#### YOUR TASK
Write out every entry word for word.

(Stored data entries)
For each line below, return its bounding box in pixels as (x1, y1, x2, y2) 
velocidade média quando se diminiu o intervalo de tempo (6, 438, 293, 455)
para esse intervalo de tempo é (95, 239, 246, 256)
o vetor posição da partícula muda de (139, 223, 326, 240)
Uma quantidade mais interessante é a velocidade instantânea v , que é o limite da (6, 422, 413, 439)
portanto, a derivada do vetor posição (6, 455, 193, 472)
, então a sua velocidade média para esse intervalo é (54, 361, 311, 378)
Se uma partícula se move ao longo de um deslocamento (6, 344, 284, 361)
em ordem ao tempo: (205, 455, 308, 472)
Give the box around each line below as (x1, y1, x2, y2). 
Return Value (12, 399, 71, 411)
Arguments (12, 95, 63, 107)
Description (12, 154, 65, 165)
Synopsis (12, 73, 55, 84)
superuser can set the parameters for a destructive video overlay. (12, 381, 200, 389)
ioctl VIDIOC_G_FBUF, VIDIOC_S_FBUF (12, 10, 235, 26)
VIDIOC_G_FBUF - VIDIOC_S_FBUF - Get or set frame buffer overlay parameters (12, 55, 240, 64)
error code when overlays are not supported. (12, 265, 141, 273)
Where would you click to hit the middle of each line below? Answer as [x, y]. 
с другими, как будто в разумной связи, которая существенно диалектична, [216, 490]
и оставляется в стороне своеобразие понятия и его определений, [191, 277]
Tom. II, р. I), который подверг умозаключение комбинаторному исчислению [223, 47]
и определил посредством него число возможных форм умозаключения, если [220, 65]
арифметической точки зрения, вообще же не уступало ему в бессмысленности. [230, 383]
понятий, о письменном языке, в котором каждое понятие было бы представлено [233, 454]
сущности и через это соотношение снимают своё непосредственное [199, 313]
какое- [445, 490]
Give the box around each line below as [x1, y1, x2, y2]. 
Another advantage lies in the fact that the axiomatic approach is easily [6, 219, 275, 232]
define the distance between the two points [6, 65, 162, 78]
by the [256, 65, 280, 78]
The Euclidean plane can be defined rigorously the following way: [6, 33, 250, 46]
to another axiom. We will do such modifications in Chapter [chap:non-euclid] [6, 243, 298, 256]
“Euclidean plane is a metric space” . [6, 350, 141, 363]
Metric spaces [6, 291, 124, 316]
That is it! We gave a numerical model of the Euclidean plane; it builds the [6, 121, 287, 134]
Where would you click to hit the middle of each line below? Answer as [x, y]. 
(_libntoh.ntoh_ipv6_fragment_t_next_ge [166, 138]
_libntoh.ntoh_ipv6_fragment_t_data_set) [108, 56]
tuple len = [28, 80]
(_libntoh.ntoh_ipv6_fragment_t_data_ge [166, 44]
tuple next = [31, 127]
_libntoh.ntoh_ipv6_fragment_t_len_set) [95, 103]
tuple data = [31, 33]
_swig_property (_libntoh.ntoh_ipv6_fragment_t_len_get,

#### WRITTEN ANSWER
For each line below, return its bounding box in pixels as (x1, y1, x2, y2) 
velocidade média quando se diminiu o intervalo de tempo (6, 438, 293, 455)
para esse intervalo de tempo é (95, 239, 246, 256)
o vetor posição da partícula muda de (139, 223, 326, 240)
Uma quantidade mais interessante é a velocidade instantânea v , que é o limite da (6, 422, 413, 439)
portanto, a derivada do vetor posição (6, 455, 193, 472)
, então a sua velocidade média para esse intervalo é (54, 361, 311, 378)
Se uma partícula se move ao longo de um deslocamento (6, 344, 284, 361)
em ordem ao tempo: (205, 455, 308, 472)
Give the box around each line below as (x1, y1, x2, y2). 
Return Value (12, 399, 71, 411)
Arguments (12, 95, 63, 107)
Description (12, 154, 65, 165)
Synopsis (12, 73, 55, 84)
superuser can set the parameters for a destructive video overlay. (12, 381, 200, 389)
ioctl VIDIOC_G_FBUF, VIDIOC_S_FBUF (12, 10, 235, 26)
VIDIOC_G_FBUF - VIDIOC_S_FBUF - Get or set frame buffer overlay parameters (12, 55, 240, 64)
error code when overlays are not supported. (12, 265, 141, 273)
Where would you click to hit the middle of each line below? Answer as [x, y]. 
с другими, как будто в разумной связи, которая существенно диалектична, [216, 490]
и оставляется в стороне своеобразие понятия и его определений, [191, 277]
Tom. II, р. I), который подверг умозаключение комбинаторному исчислению [223, 47]
и определил посредством него число возможных форм умозаключения, если [220, 65]
арифметической точки зрения, вообще же не уступало ему в бессмысленности. [230, 383]
понятий, о письменном языке, в котором каждое понятие было бы представлено [233, 454]
сущности и через это соотношение снимают своё непосредственное [199, 313]
какое- [445, 490]
Give the box around each line below as [x1, y1, x2, y2]. 
Another advantage lies in the fact that the axiomatic approach is easily [6, 219, 275, 232]
define the distance between the two points [6, 65, 162, 78]
by the [256, 65, 280, 78]
The Euclidean plane can be defined rigorously the following way: [6, 33, 250, 46]
to another axiom. We will do such modifications in Chapter [chap:non-euclid] [6, 243, 298, 256]
“Euclidean plane is a metric space” . [6, 350, 141, 363]
Metric spaces [6, 291, 124, 316]
That is it! We gave a numerical model of the Euclidean plane; it builds the [6, 121, 287, 134]
Where would you click to hit the middle of each line below? Answer as [x, y]. 
(_libntoh.ntoh_ipv6_fragment_t_next_ge [166, 138]
_libntoh.ntoh_ipv6_fragment_t_data_set) [108, 56]
tuple len = [28, 80]
(_libntoh.ntoh_ipv6_fragment_t_data_ge [166, 44]
tuple next = [31, 127]
_libntoh.ntoh_ipv6_fragment_t_len_set) [95, 103]
tuple data = [31, 33]
_swig_property (_libntoh.ntoh_ipv6_fragment_t_len_get,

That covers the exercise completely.